> Records for this task:
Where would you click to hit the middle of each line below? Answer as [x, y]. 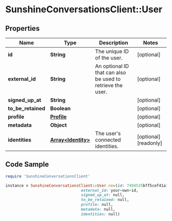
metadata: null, [98, 209]
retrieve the [109, 85]
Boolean [60, 108]
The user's [108, 133]
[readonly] [150, 143]
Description [114, 43]
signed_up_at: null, [103, 195]
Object [59, 125]
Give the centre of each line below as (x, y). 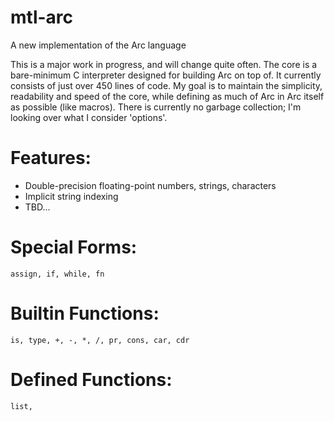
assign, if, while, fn (57, 274)
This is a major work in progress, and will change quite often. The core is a (164, 64)
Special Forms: (74, 247)
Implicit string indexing (71, 196)
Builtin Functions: (85, 313)
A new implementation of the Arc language (98, 45)
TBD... (37, 207)
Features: (51, 158)
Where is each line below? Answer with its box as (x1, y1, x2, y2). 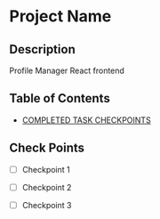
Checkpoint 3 (21, 199, 72, 210)
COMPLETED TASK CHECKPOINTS (21, 114, 151, 126)
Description (9, 42, 76, 57)
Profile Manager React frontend (9, 65, 124, 76)
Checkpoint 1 (21, 164, 70, 174)
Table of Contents (9, 91, 111, 106)
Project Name (9, 6, 112, 27)
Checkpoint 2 (21, 182, 72, 192)
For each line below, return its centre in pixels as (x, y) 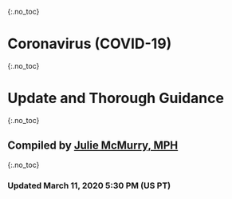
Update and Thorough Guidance (116, 98)
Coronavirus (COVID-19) (90, 44)
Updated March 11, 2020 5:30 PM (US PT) (89, 185)
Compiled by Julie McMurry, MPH (93, 146)
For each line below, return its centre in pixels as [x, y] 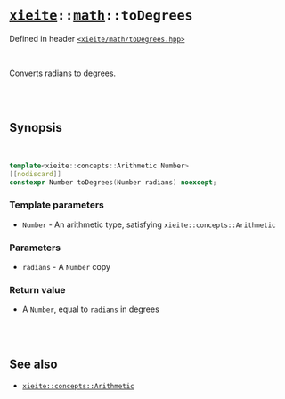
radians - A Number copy [66, 266]
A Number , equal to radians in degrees [91, 309]
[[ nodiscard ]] [36, 174]
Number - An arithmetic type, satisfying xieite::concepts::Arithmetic [149, 224]
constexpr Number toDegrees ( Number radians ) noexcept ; [113, 182]
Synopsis [36, 128]
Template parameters [57, 205]
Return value [37, 289]

> Work order:
Set the lines above down again, word for word, from the first through the one containing "Where is each"; pictures excluded.

> Output for this task:
Where would you click to hit the middle of each line below? Answer as [x, y]. 
metadata: null, [98, 209]
retrieve the [109, 85]
Boolean [60, 108]
The user's [108, 133]
[readonly] [150, 143]
Description [114, 43]
signed_up_at: null, [103, 195]
Object [59, 125]
Give the centre of each line below as (x, y). 
assign, if, while, fn (57, 274)
This is a major work in progress, and will change quite often. The core is a (164, 64)
Special Forms: (74, 247)
Implicit string indexing (71, 196)
Builtin Functions: (85, 313)
A new implementation of the Arc language (98, 45)
TBD... (37, 207)
Features: (51, 158)
Where is each line below? Answer with its box as (x1, y1, x2, y2). 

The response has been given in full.